At least, Teo doesn't look a tiny bit heavy in his jeans. Or a very bit heavy, for that matter. It bears saying: even when stretched thin over anxiety, ground into cramping knots from stress, and obviously in 'a bit of a mood' all over, he cares enough for presentation not to let himself go entirely. Guarded in a way that's neither British nor particularly paranoid. He tends to live in an aquarium walled off by his minor vices, and vanity is his favorite.
Other times, however, he lives in a brownstone house that his boyfriend owns, and his boyfriend makes fun of him. The Sicilian loops a stride around the ladder, and over the spools of things lying on the floor, and comes forward with arms open like the baleen of a whale-shark. Of course, Teo is not actually a whale-shark, lacking the heaviness, yes, but more relevantly because he makes a far better koala, latching onto Francois as much as he's scooping the older man up, the next moment. Francois' upper-arms are sandwiched against himself.

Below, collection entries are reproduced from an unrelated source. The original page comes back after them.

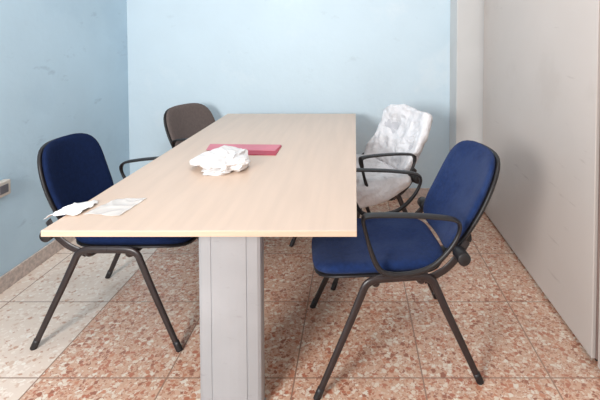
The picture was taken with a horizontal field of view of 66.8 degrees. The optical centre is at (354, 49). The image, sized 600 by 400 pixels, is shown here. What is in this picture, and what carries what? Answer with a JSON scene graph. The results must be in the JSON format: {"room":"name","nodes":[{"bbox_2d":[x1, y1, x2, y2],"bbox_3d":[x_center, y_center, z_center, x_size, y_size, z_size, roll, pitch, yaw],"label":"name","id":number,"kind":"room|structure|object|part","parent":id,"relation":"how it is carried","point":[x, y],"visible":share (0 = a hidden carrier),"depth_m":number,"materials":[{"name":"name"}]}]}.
{"room":"meeting room","nodes":[
{"label":"meeting room","id":0,"kind":"room"},
{"bbox_2d":[0,0,129,276],"bbox_3d":[-1.930,-0.117,1.045,0.100,2.900,5.340,0,2,0],"label":"wall","id":1,"kind":"structure","parent":0,"point":[64,63],"depth_m":2.76,"materials":[{"name":"blue paint"}]},
{"bbox_2d":[0,179,10,197],"bbox_3d":[-1.861,0.733,2.365,0.038,0.080,0.100,0,2,0],"label":"wall socket","id":2,"kind":"object","parent":1,"relation":"attached to","point":[5,184],"visible":1,"depth_m":2.37,"materials":[{"name":"beige plastic"}]},
{"bbox_2d":[0,237,75,293],"bbox_3d":[-1.874,1.290,1.094,0.012,0.085,5.340,0,2,0],"label":"baseboard","id":3,"kind":"structure","parent":1,"relation":"attached to","point":[15,274],"depth_m":2.58,"materials":[{"name":"tile"}]},
{"bbox_2d":[127,0,449,187],"bbox_3d":[-0.190,-0.211,3.763,3.580,2.900,0.100,0,2,0],"label":"wall","id":4,"kind":"structure","parent":0,"point":[361,58],"depth_m":3.72,"materials":[{"name":"blue paint"}]},
{"bbox_2d":[401,188,429,197],"bbox_3d":[-0.541,1.197,3.756,2.653,0.085,0.012,0,2,0],"label":"baseboard","id":5,"kind":"structure","parent":4,"relation":"attached to","point":[422,192],"depth_m":3.75,"materials":[{"name":"tile"}]},
{"bbox_2d":[449,0,483,151],"bbox_3d":[1.143,-0.205,3.588,0.715,2.900,0.250,0,2,0],"label":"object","id":6,"kind":"structure","parent":4,"relation":"attached to","point":[466,16],"depth_m":3.48,"materials":[{"name":"paint"}]},
{"bbox_2d":[0,198,599,399],"bbox_3d":[-0.190,1.381,1.147,3.580,0.100,5.440,0,2,0],"label":"floor","id":7,"kind":"structure","parent":0,"point":[104,339],"depth_m":2.06,"materials":[{"name":"tile"}]},
{"bbox_2d":[30,133,198,351],"bbox_3d":[-1.110,0.864,2.226,0.739,0.868,0.612,0,2,1],"label":"chair","id":8,"kind":"object","parent":7,"relation":"on","point":[72,168],"visible":0.48,"depth_m":2.03,"materials":[{"name":"blue fabric"}]},
{"bbox_3d":[-1.324,0.797,1.974,0.051,0.051,0.105,0,2,1],"label":"knob","id":9,"kind":"part","parent":8,"relation":"part of","materials":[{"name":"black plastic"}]},
{"bbox_3d":[-1.243,1.076,1.966,0.328,0.440,0.029,0,2,-3],"label":"leg","id":10,"kind":"part","parent":8,"relation":"part of","materials":[{"name":"black metal"}]},
{"bbox_3d":[-1.372,0.628,2.221,0.172,0.397,0.432,0,2,1],"label":"backrest","id":11,"kind":"part","parent":8,"relation":"part of","materials":[{"name":"blue fabric"}]},
{"bbox_3d":[-1.233,1.057,2.503,0.328,0.440,0.029,0,2,5],"label":"leg","id":12,"kind":"part","parent":8,"relation":"part of","materials":[{"name":"black metal"}]},
{"bbox_3d":[-1.020,0.852,2.223,0.550,0.066,0.474,0,2,1],"label":"seat","id":13,"kind":"part","parent":8,"relation":"part of","materials":[{"name":"blue fabric"}]},
{"bbox_3d":[-1.114,0.714,2.504,0.392,0.253,0.046,0,2,1],"label":"armrest","id":14,"kind":"part","parent":8,"relation":"part of","materials":[{"name":"black plastic"}]},
{"bbox_3d":[-0.917,1.076,1.956,0.327,0.440,0.043,0,2,1],"label":"leg","id":15,"kind":"part","parent":8,"relation":"part of","materials":[{"name":"black metal"}]},
{"bbox_2d":[163,103,214,147],"bbox_3d":[-0.957,0.839,3.228,0.806,0.848,0.614,1,2,25],"label":"chair","id":16,"kind":"object","parent":7,"relation":"on","point":[181,122],"visible":0.09,"depth_m":3.31,"materials":[{"name":"brown fabric"}]},
{"bbox_3d":[-1.054,0.699,2.955,0.392,0.253,0.046,1,2,25],"label":"armrest","id":17,"kind":"part","parent":16,"relation":"part of","materials":[{"name":"black plastic"}]},
{"bbox_2d":[41,114,356,399],"bbox_3d":[-0.493,0.909,2.476,0.998,0.750,2.090,0,2,0],"label":"meeting table","id":18,"kind":"object","parent":7,"relation":"on","point":[308,188],"visible":0.98,"depth_m":1.62,"materials":[{"name":"brown wood"}]},
{"bbox_2d":[45,200,97,218],"bbox_3d":[-1.002,0.567,1.593,0.132,0.029,0.140,0,2,0],"label":"tissue","id":19,"kind":"object","parent":18,"relation":"on","point":[73,209],"visible":1,"depth_m":1.58,"materials":[{"name":"white paper"}]},
{"bbox_2d":[84,198,145,215],"bbox_3d":[-0.860,0.561,1.620,0.136,0.004,0.171,0,2,5],"label":"plastic sleeve","id":20,"kind":"object","parent":18,"relation":"on","point":[116,207],"visible":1,"depth_m":1.60,"materials":[{"name":"white plastic"}]},
{"bbox_2d":[189,145,249,175],"bbox_3d":[-0.623,0.505,2.118,0.287,0.084,0.312,0,2,0],"label":"crumpled bag","id":21,"kind":"object","parent":18,"relation":"on","point":[224,159],"visible":1,"depth_m":2.01,"materials":[{"name":"white plastic"}]},
{"bbox_3d":[-0.451,0.952,1.639,0.228,0.698,0.056,0,2,0],"label":"leg","id":22,"kind":"part","parent":18,"relation":"part of","materials":[{"name":"grey metal"}]},
{"bbox_2d":[248,145,281,154],"bbox_3d":[-0.603,0.535,2.398,0.395,0.004,0.200,0,2,0],"label":"folder","id":23,"kind":"object","parent":18,"relation":"on","point":[278,149],"visible":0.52,"depth_m":2.34,"materials":[{"name":"red plastic"}]},
{"bbox_2d":[206,144,280,150],"bbox_3d":[-0.612,0.530,2.440,0.400,0.002,0.130,0,2,2],"label":"leaflet","id":24,"kind":"object","parent":23,"relation":"on","point":[250,147],"visible":0.77,"depth_m":2.46,"materials":[{"name":"paper"}]},
{"bbox_2d":[289,119,424,289],"bbox_3d":[0.069,0.841,2.844,0.806,0.870,0.612,-1,2,-31],"label":"chair","id":25,"kind":"object","parent":7,"relation":"on","point":[395,125],"visible":0.21,"depth_m":2.65,"materials":[{"name":"fabric"}]},
{"bbox_3d":[0.009,1.057,2.502,0.328,0.440,0.029,-1,2,-35],"label":"leg","id":26,"kind":"part","parent":25,"relation":"part of","materials":[{"name":"black metal"}]},
{"bbox_2d":[356,154,411,207],"bbox_3d":[-0.031,0.815,2.781,0.616,0.181,0.641,-1,2,-31],"label":"plastic cover","id":27,"kind":"object","parent":25,"relation":"on","point":[382,187],"visible":0.21,"depth_m":2.58,"materials":[{"name":"white plastic"}]},
{"bbox_3d":[0.194,0.712,2.583,0.392,0.253,0.046,-1,2,-31],"label":"armrest","id":28,"kind":"part","parent":25,"relation":"part of","materials":[{"name":"black plastic"}]},
{"bbox_2d":[364,104,432,170],"bbox_3d":[0.294,0.577,2.972,0.286,0.410,0.508,-1,2,-31],"label":"plastic cover","id":29,"kind":"object","parent":25,"relation":"on","point":[414,128],"visible":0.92,"depth_m":2.95,"materials":[{"name":"white plastic"}]},
{"bbox_3d":[0.295,0.600,2.972,0.234,0.398,0.455,-1,2,-31],"label":"backrest","id":30,"kind":"part","parent":25,"relation":"part of","materials":[{"name":"fabric"}]},
{"bbox_3d":[0.288,1.051,2.670,0.328,0.440,0.029,-1,2,-27],"label":"leg","id":31,"kind":"part","parent":25,"relation":"part of","materials":[{"name":"black metal"}]},
{"bbox_3d":[0.350,0.771,2.716,0.051,0.051,0.105,-1,2,-31],"label":"knob","id":32,"kind":"part","parent":25,"relation":"part of","materials":[{"name":"black plastic"}]},
{"bbox_2d":[310,140,500,399],"bbox_3d":[0.211,0.870,2.006,0.813,0.870,0.614,0,2,-7],"label":"chair","id":33,"kind":"object","parent":7,"relation":"on","point":[394,245],"visible":0.92,"depth_m":1.85,"materials":[{"name":"blue fabric"}]},
{"bbox_3d":[-0.055,1.066,2.252,0.328,0.440,0.029,0,2,-3],"label":"leg","id":34,"kind":"part","parent":33,"relation":"part of","materials":[{"name":"black metal"}]},
{"bbox_3d":[0.011,1.084,1.718,0.328,0.440,0.029,0,2,-11],"label":"leg","id":35,"kind":"part","parent":33,"relation":"part of","materials":[{"name":"black metal"}]},
{"bbox_3d":[0.085,0.860,1.990,0.550,0.066,0.474,0,2,-7],"label":"seat","id":36,"kind":"part","parent":33,"relation":"part of","materials":[{"name":"blue fabric"}]},
{"bbox_3d":[0.149,0.722,2.280,0.392,0.253,0.046,0,2,-7],"label":"armrest","id":37,"kind":"part","parent":33,"relation":"part of","materials":[{"name":"black plastic"}]},
{"bbox_3d":[0.218,0.742,1.716,0.392,0.253,0.046,0,2,-7],"label":"armrest","id":38,"kind":"part","parent":33,"relation":"part of","materials":[{"name":"black plastic"}]},
{"bbox_3d":[0.352,0.786,2.275,0.051,0.051,0.105,0,2,-7],"label":"knob","id":39,"kind":"part","parent":33,"relation":"part of","materials":[{"name":"black plastic"}]},
{"bbox_3d":[0.335,1.083,1.753,0.327,0.440,0.043,0,2,-7],"label":"leg","id":40,"kind":"part","parent":33,"relation":"part of","materials":[{"name":"black metal"}]},
{"bbox_3d":[0.474,0.633,2.030,0.241,0.398,0.483,0,2,-7],"label":"backrest","id":41,"kind":"part","parent":33,"relation":"part of","materials":[{"name":"blue fabric"}]},
{"bbox_3d":[0.414,0.804,1.774,0.051,0.051,0.105,0,2,-7],"label":"knob","id":42,"kind":"part","parent":33,"relation":"part of","materials":[{"name":"black plastic"}]},
{"bbox_2d":[483,0,599,360],"bbox_3d":[1.221,0.128,2.647,0.478,2.300,1.645,0,2,0],"label":"wall","id":43,"kind":"structure","parent":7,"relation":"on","point":[541,73],"depth_m":2.27,"materials":[{"name":"paint"}]},
{"bbox_2d":[598,272,599,368],"bbox_3d":[1.221,0.183,1.049,0.478,2.300,1.528,0,2,0],"label":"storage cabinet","id":44,"kind":"object","parent":7,"relation":"on","point":[599,272],"visible":1,"depth_m":1.81,"materials":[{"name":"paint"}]}
]}

A big white Finnish nose, the one trait Teo insists he'd ever inherited from his father, winds up plowed into the handsome luxury of the older man's hair, snuffling around lungfuls of airy warmth.
Hrrk. It's an adequate way to forcibly scrape skin off one's ribs and squeeze air from one's lungs, but also affectionate enough to be smile worthy, which Francois does, a little, inevitably into Teo's own scruffy locks. Hands grip to sweater cloth and feet find puchase upon the roofs of Teo's equally bare ones, tiny tokens of an embrace back that would have otherwise been achieved with, you know. Arms.

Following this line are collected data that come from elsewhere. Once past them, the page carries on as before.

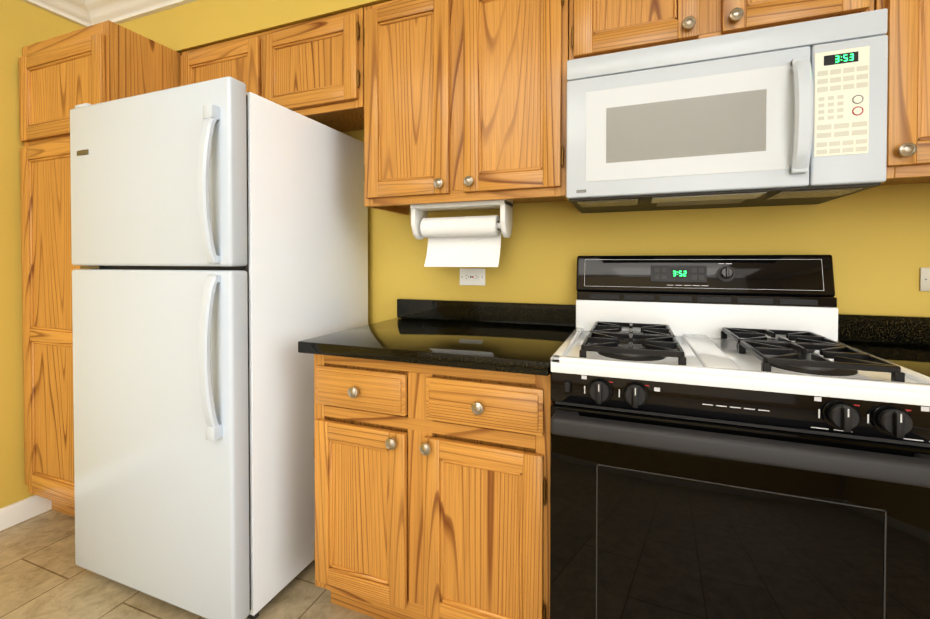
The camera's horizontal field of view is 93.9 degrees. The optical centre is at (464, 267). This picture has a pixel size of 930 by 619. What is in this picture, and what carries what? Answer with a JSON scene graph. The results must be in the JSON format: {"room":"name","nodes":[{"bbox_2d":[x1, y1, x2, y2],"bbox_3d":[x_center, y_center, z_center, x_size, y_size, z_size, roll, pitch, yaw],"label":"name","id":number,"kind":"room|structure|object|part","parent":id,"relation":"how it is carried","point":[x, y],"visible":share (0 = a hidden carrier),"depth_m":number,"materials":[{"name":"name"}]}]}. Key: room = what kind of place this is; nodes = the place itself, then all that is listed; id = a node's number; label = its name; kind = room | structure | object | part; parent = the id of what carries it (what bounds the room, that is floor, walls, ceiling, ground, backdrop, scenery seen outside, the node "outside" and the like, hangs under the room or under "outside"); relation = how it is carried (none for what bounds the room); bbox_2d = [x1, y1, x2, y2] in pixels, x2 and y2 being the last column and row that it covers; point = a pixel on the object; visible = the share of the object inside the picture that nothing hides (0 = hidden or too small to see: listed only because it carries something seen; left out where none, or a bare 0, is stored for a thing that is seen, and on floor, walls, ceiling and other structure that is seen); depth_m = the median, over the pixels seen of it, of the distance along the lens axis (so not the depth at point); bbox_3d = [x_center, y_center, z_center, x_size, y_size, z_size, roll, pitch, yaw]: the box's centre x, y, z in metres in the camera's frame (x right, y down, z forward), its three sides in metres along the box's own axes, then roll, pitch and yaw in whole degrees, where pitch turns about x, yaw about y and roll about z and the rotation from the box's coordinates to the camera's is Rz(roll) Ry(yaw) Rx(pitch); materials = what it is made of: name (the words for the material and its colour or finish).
{"room":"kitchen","nodes":[
{"label":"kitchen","id":0,"kind":"room"},
{"bbox_2d":[0,0,84,507],"bbox_3d":[-2.459,-0.066,0.875,0.100,2.440,3.600,0,1,21],"label":"wall","id":1,"kind":"structure","parent":0,"point":[22,23],"depth_m":1.92,"materials":[{"name":"yellow paint"}]},
{"bbox_2d":[0,495,51,530],"bbox_3d":[-2.496,1.111,0.637,0.013,0.092,3.038,0,1,21],"label":"baseboard","id":2,"kind":"structure","parent":1,"relation":"attached to","point":[22,510],"depth_m":1.94,"materials":[{"name":"white wood"}]},
{"bbox_2d":[22,0,82,21],"bbox_3d":[-2.427,-1.232,0.671,0.094,0.103,3.030,0,1,21],"label":"crown molding","id":3,"kind":"structure","parent":1,"relation":"attached to","point":[71,10],"depth_m":2.06,"materials":[{"name":"white"}]},
{"bbox_2d":[0,509,376,618],"bbox_3d":[-0.232,1.215,0.037,4.870,0.100,3.800,0,1,21],"label":"floor","id":4,"kind":"structure","parent":0,"point":[43,575],"depth_m":1.53,"materials":[{"name":"tile"}]},
{"bbox_2d":[19,20,181,516],"bbox_3d":[-1.600,0.073,2.116,0.606,2.128,0.664,0,1,21],"label":"pantry cabinet","id":5,"kind":"object","parent":4,"relation":"on","point":[61,76],"visible":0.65,"depth_m":1.87,"materials":[{"name":"brown wood"}]},
{"bbox_3d":[-1.706,0.222,1.843,0.570,1.507,0.020,0,1,21],"label":"door","id":6,"kind":"part","parent":5,"relation":"part of","materials":[{"name":"brown wood"}]},
{"bbox_3d":[-1.706,-0.744,1.830,0.570,0.370,0.020,0,1,21],"label":"door","id":7,"kind":"part","parent":5,"relation":"part of","materials":[{"name":"brown wood"}]},
{"bbox_2d":[70,76,367,618],"bbox_3d":[-0.949,0.273,1.756,0.790,1.738,0.781,0,1,21],"label":"fridge","id":8,"kind":"object","parent":4,"relation":"on","point":[219,240],"visible":0.94,"depth_m":1.44,"materials":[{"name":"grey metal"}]},
{"bbox_2d":[298,298,575,618],"bbox_3d":[-0.044,0.645,1.532,0.788,0.999,0.654,0,1,21],"label":"base cabinet","id":9,"kind":"object","parent":4,"relation":"on","point":[432,452],"visible":1,"depth_m":1.26,"materials":[{"name":"brown wood"}]},
{"bbox_3d":[-0.324,0.741,1.329,0.324,0.514,0.020,0,1,21],"label":"cab door","id":10,"kind":"part","parent":9,"relation":"part of","materials":[{"name":"brown wood"}]},
{"bbox_3d":[-0.324,0.373,1.324,0.324,0.122,0.020,0,1,21],"label":"cab drawer","id":11,"kind":"part","parent":9,"relation":"part of","materials":[{"name":"brown wood"}]},
{"bbox_2d":[298,298,575,375],"bbox_3d":[-0.043,0.206,1.528,0.788,0.120,0.648,0,1,21],"label":"countertop","id":12,"kind":"structure","parent":9,"relation":"on","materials":[{"name":"stone"}]},
{"bbox_3d":[0.043,0.743,1.189,0.343,0.514,0.020,0,1,21],"label":"cab door","id":13,"kind":"part","parent":9,"relation":"part of","materials":[{"name":"brown wood"}]},
{"bbox_3d":[0.046,0.375,1.183,0.337,0.122,0.020,0,1,21],"label":"cab drawer","id":14,"kind":"part","parent":9,"relation":"part of","materials":[{"name":"brown wood"}]},
{"bbox_2d":[550,255,929,618],"bbox_3d":[0.663,0.556,1.198,0.760,1.188,0.703,0,1,21],"label":"range","id":15,"kind":"object","parent":4,"relation":"on","point":[739,436],"visible":1,"depth_m":0.96,"materials":[{"name":"black metal"}]},
{"bbox_3d":[0.550,0.367,0.902,0.732,0.040,0.074,0,1,21],"label":"handle","id":16,"kind":"part","parent":15,"relation":"part of","materials":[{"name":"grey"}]},
{"bbox_3d":[0.572,0.680,0.963,0.756,0.677,0.050,0,1,21],"label":"door","id":17,"kind":"part","parent":15,"relation":"part of","materials":[{"name":"black glass"}]},
{"bbox_2d":[550,300,929,405],"bbox_3d":[0.675,0.188,1.224,0.756,0.137,0.628,0,1,21],"label":"cooktop","id":18,"kind":"object","parent":15,"relation":"in","point":[776,350],"depth_m":1.06,"materials":[{"name":"white metal"}]},
{"bbox_2d":[342,129,929,324],"bbox_3d":[0.431,-0.078,1.746,4.870,2.440,0.100,0,1,21],"label":"wall","id":19,"kind":"structure","parent":0,"point":[874,242],"depth_m":1.57,"materials":[{"name":"yellow paint"}]},
{"bbox_2d":[180,8,359,131],"bbox_3d":[-0.793,-0.819,1.967,0.983,0.346,0.343,0,1,21],"label":"upper cabinet","id":20,"kind":"object","parent":19,"relation":"attached to","point":[309,69],"depth_m":1.75,"materials":[{"name":"brown wood"}]},
{"bbox_2d":[344,0,571,211],"bbox_3d":[0.004,-0.624,1.663,0.806,0.726,0.343,0,1,21],"label":"upper cabinet","id":21,"kind":"object","parent":19,"relation":"attached to","point":[445,101],"depth_m":1.50,"materials":[{"name":"brown wood"}]},
{"bbox_3d":[-0.214,-0.611,1.574,0.340,0.700,0.020,0,1,21],"label":"door","id":22,"kind":"part","parent":21,"relation":"part of","materials":[{"name":"brown wood"}]},
{"bbox_2d":[410,199,512,266],"bbox_3d":[-0.014,-0.131,1.622,0.368,0.256,0.120,0,1,21],"label":"paper towel holder","id":23,"kind":"object","parent":21,"relation":"attached to","point":[469,241],"visible":0.96,"depth_m":1.62,"materials":[{"name":"white paper"}]},
{"bbox_3d":[0.151,-0.609,1.434,0.331,0.700,0.020,0,1,21],"label":"door","id":24,"kind":"part","parent":21,"relation":"part of","materials":[{"name":"brown wood"}]},
{"bbox_2d":[460,268,484,285],"bbox_3d":[0.030,0.039,1.843,0.116,0.072,0.009,0,1,21],"label":"outlet","id":25,"kind":"object","parent":19,"relation":"attached to","point":[472,276],"depth_m":1.84,"materials":[{"name":"white plastic"}]},
{"bbox_2d":[572,0,887,59],"bbox_3d":[0.739,-0.821,1.378,0.762,0.325,0.343,0,1,21],"label":"upper cabinet","id":26,"kind":"object","parent":19,"relation":"attached to","point":[599,27],"depth_m":1.25,"materials":[{"name":"brown wood"}]},
{"bbox_3d":[0.504,-0.807,1.296,0.348,0.299,0.020,0,1,21],"label":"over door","id":27,"kind":"part","parent":26,"relation":"part of","materials":[{"name":"brown wood"}]},
{"bbox_2d":[566,8,887,212],"bbox_3d":[0.720,-0.414,1.334,0.756,0.424,0.446,0,1,21],"label":"microwave","id":28,"kind":"object","parent":26,"relation":"attached to","point":[790,114],"visible":1,"depth_m":1.16,"materials":[{"name":"grey"}]},
{"bbox_3d":[0.836,-0.381,1.079,0.036,0.288,0.052,0,1,21],"label":"handle","id":29,"kind":"part","parent":28,"relation":"part of","materials":[{"name":"grey plastic"}]},
{"bbox_3d":[0.870,-0.806,1.155,0.323,0.299,0.020,0,1,21],"label":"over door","id":30,"kind":"part","parent":26,"relation":"part of","materials":[{"name":"brown wood"}]},
{"bbox_2d":[876,0,929,184],"bbox_3d":[1.525,-0.617,1.079,0.914,0.726,0.343,0,1,21],"label":"upper cabinet","id":31,"kind":"object","parent":19,"relation":"attached to","point":[908,23],"depth_m":1.07,"materials":[{"name":"brown wood"}]},
{"bbox_3d":[1.257,-0.603,1.009,0.430,0.700,0.020,0,1,21],"label":"door","id":32,"kind":"part","parent":31,"relation":"part of","materials":[{"name":"brown wood"}]},
{"bbox_2d":[920,268,929,290],"bbox_3d":[1.441,0.036,1.300,0.116,0.072,0.009,0,1,21],"label":"outlet","id":33,"kind":"object","parent":19,"relation":"attached to","point":[924,272],"depth_m":1.32,"materials":[{"name":"white plastic"}]},
{"bbox_2d":[838,314,929,376],"bbox_3d":[1.479,0.653,0.947,0.933,0.999,0.654,0,1,21],"label":"countertop","id":34,"kind":"structure","parent":0,"point":[903,341],"depth_m":1.31,"materials":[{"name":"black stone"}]},
{"bbox_3d":[-0.232,-1.324,0.002,4.870,0.100,3.800,0,1,21],"label":"ceiling","id":35,"kind":"structure","parent":0,"visible":0},
{"bbox_2d":[118,0,390,53],"bbox_3d":[0.353,-1.143,1.529,4.670,0.304,0.335,0,1,21],"label":"wall","id":36,"kind":"structure","parent":35,"relation":"attached to","point":[191,25],"depth_m":1.89,"materials":[{"name":"yellow paint"}]},
{"bbox_2d":[73,0,196,26],"bbox_3d":[0.276,-1.241,1.327,4.670,0.103,0.094,0,1,21],"label":"crown molding","id":37,"kind":"structure","parent":36,"relation":"attached to","point":[85,13],"depth_m":2.08,"materials":[{"name":"white"}]}
]}

"Qu'est-ce qu— " Actually, English is quicker, in some ways, as much as Francois Allegre (and even Francis Allen) has always had a token resistance for contractions that go beyond grammar, and colloquial phrases. "What's up?"
Nothing. Is up. Thankfully. See, eventful in New York City isn't like eventful like most places in the world, too much like Sicily— or the Sicily that Teo remembers— for his personal comfort. Teo's feet are warm and intimately familiar underneath the other man's, a comforting reference to mornings spent defying the distant whistle and screech of the workforce's rush hour in favor of making a game out of their toes.
It's all fun and games until someone loses a quart of blood through a wire-slash in his throat. "Just found out Abby brought Kozlow to John Logan," he roughs out. His hands link behind Francois' back, despite that it is impossible that he does not notice he has Francois sardined armless within his baleen whale. "And I've had a hard time not actively remembering what Dreyfus did to you, these past couple weeks.
"Add shit weather, plus undefined quantity 'x' for possibility Delilah's going to be a target again, divide by tactical successes the other Friday." His arms relax. Tighten again. If Francois were toothpaste, he would be coming out in sausage-like bulges and variations of circumference. Finally, Teodoro settles on a medium degree of pressure. "I am trying to make this house feel safer."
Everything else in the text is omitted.